The records below must be returned exactly, with every picture left out.

Records drawn from a dataset:
*** Begin section ***

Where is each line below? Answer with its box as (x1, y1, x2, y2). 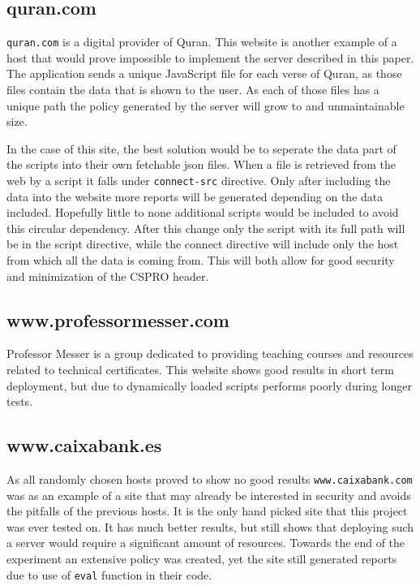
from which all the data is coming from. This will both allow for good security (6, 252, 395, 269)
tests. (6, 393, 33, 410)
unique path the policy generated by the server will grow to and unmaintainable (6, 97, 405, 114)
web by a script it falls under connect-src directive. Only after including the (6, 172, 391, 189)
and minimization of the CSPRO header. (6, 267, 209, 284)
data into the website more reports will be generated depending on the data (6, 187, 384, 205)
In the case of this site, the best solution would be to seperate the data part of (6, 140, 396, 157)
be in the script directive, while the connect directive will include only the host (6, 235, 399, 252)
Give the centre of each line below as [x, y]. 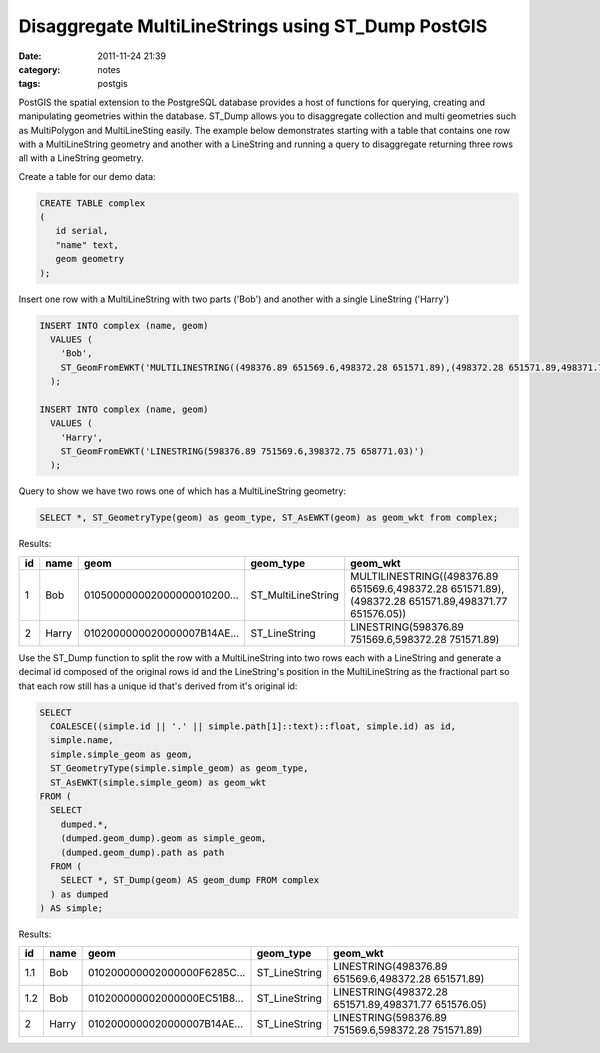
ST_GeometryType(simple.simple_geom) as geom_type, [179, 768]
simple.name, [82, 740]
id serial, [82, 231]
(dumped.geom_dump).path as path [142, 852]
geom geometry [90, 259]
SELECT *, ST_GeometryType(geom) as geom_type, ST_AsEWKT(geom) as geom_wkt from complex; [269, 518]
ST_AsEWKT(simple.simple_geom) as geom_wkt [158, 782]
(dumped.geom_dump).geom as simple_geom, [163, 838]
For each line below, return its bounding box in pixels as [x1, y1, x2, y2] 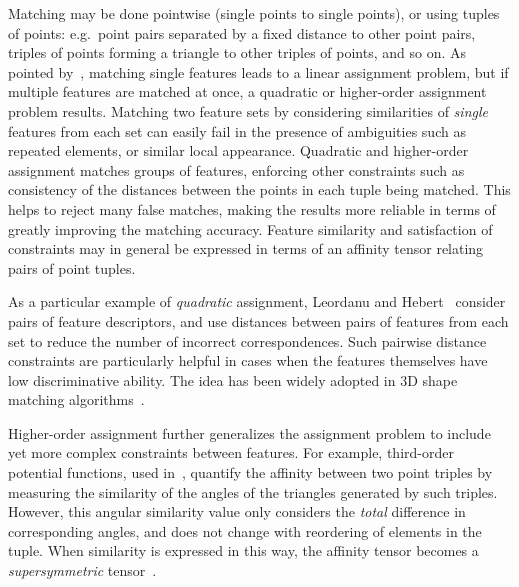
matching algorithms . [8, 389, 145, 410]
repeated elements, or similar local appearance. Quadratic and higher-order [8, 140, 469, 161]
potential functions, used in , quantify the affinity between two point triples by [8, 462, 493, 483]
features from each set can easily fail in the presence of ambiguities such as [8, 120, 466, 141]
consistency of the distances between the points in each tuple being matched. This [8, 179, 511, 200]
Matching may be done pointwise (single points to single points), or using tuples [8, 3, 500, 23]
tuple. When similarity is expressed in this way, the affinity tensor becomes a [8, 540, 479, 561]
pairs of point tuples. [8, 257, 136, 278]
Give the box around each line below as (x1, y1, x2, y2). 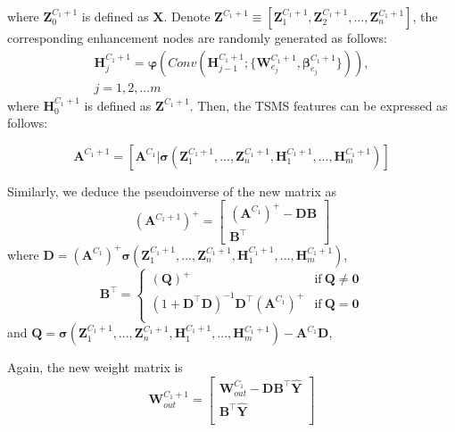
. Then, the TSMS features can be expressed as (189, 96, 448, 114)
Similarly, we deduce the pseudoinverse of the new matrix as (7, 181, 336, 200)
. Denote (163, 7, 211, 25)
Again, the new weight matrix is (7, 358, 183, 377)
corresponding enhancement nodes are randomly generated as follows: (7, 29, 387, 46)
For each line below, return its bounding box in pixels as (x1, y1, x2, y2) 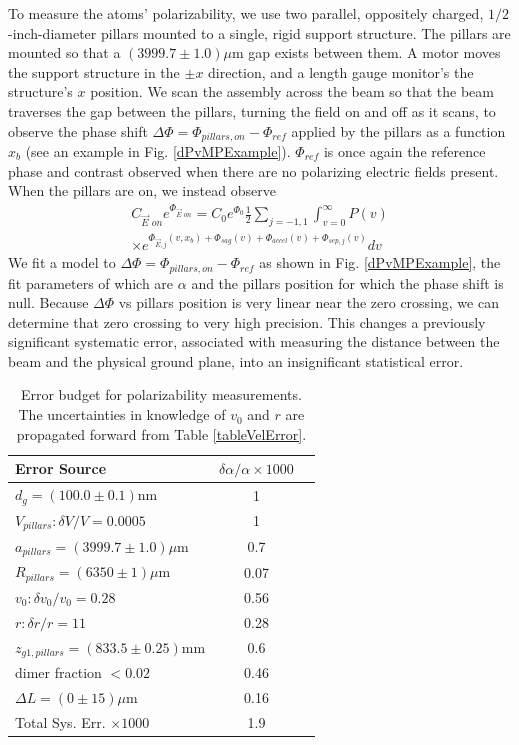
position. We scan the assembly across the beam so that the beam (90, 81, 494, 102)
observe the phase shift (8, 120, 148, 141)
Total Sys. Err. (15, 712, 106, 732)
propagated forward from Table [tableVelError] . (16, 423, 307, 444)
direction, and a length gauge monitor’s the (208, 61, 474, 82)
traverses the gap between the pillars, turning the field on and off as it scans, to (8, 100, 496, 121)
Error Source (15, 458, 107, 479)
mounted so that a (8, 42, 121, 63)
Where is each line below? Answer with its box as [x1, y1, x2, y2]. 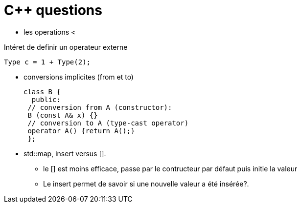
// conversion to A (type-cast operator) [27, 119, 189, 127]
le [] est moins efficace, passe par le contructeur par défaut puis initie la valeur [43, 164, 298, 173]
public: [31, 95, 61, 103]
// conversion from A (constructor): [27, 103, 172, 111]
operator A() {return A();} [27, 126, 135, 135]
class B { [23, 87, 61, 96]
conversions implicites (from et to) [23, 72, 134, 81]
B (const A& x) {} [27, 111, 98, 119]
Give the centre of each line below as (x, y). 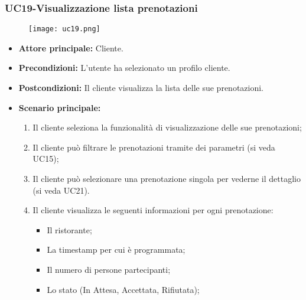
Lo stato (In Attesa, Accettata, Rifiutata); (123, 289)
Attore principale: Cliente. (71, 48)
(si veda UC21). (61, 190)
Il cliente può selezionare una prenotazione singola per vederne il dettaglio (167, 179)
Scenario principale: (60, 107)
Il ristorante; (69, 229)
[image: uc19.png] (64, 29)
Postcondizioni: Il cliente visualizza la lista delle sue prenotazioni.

*** End section ***

Answer space —
Where is each line below? Answer with its box as (x1, y1, x2, y2). 
from which all the data is coming from. This will both allow for good security (6, 252, 395, 269)
tests. (6, 393, 33, 410)
unique path the policy generated by the server will grow to and unmaintainable (6, 97, 405, 114)
web by a script it falls under connect-src directive. Only after including the (6, 172, 391, 189)
and minimization of the CSPRO header. (6, 267, 209, 284)
data into the website more reports will be generated depending on the data (6, 187, 384, 205)
In the case of this site, the best solution would be to seperate the data part of (6, 140, 396, 157)
be in the script directive, while the connect directive will include only the host (6, 235, 399, 252)
Give the centre of each line below as [x, y]. 
ST_GeometryType(simple.simple_geom) as geom_type, [179, 768]
simple.name, [82, 740]
id serial, [82, 231]
(dumped.geom_dump).path as path [142, 852]
geom geometry [90, 259]
SELECT *, ST_GeometryType(geom) as geom_type, ST_AsEWKT(geom) as geom_wkt from complex; [269, 518]
ST_AsEWKT(simple.simple_geom) as geom_wkt [158, 782]
(dumped.geom_dump).geom as simple_geom, [163, 838]
For each line below, return its bounding box in pixels as [x1, y1, x2, y2] 
matching algorithms . [8, 389, 145, 410]
repeated elements, or similar local appearance. Quadratic and higher-order [8, 140, 469, 161]
potential functions, used in , quantify the affinity between two point triples by [8, 462, 493, 483]
features from each set can easily fail in the presence of ambiguities such as [8, 120, 466, 141]
consistency of the distances between the points in each tuple being matched. This [8, 179, 511, 200]
Matching may be done pointwise (single points to single points), or using tuples [8, 3, 500, 23]
tuple. When similarity is expressed in this way, the affinity tensor becomes a [8, 540, 479, 561]
pairs of point tuples. [8, 257, 136, 278]
Give the box around each line below as (x1, y1, x2, y2). 
. Then, the TSMS features can be expressed as (189, 96, 448, 114)
Similarly, we deduce the pseudoinverse of the new matrix as (7, 181, 336, 200)
. Denote (163, 7, 211, 25)
Again, the new weight matrix is (7, 358, 183, 377)
corresponding enhancement nodes are randomly generated as follows: (7, 29, 387, 46)
For each line below, return its bounding box in pixels as (x1, y1, x2, y2) 
position. We scan the assembly across the beam so that the beam (90, 81, 494, 102)
observe the phase shift (8, 120, 148, 141)
Total Sys. Err. (15, 712, 106, 732)
propagated forward from Table [tableVelError] . (16, 423, 307, 444)
direction, and a length gauge monitor’s the (208, 61, 474, 82)
traverses the gap between the pillars, turning the field on and off as it scans, to (8, 100, 496, 121)
Error Source (15, 458, 107, 479)
mounted so that a (8, 42, 121, 63)
Where is each line below? Answer with its box as [x1, y1, x2, y2]. 
// conversion to A (type-cast operator) [27, 119, 189, 127]
le [] est moins efficace, passe par le contructeur par défaut puis initie la valeur [43, 164, 298, 173]
public: [31, 95, 61, 103]
// conversion from A (constructor): [27, 103, 172, 111]
operator A() {return A();} [27, 126, 135, 135]
class B { [23, 87, 61, 96]
conversions implicites (from et to) [23, 72, 134, 81]
B (const A& x) {} [27, 111, 98, 119]
Give the centre of each line below as (x, y). 
Lo stato (In Attesa, Accettata, Rifiutata); (123, 289)
Attore principale: Cliente. (71, 48)
(si veda UC21). (61, 190)
Il cliente può selezionare una prenotazione singola per vederne il dettaglio (167, 179)
Scenario principale: (60, 107)
Il ristorante; (69, 229)
[image: uc19.png] (64, 29)
Postcondizioni: Il cliente visualizza la lista delle sue prenotazioni.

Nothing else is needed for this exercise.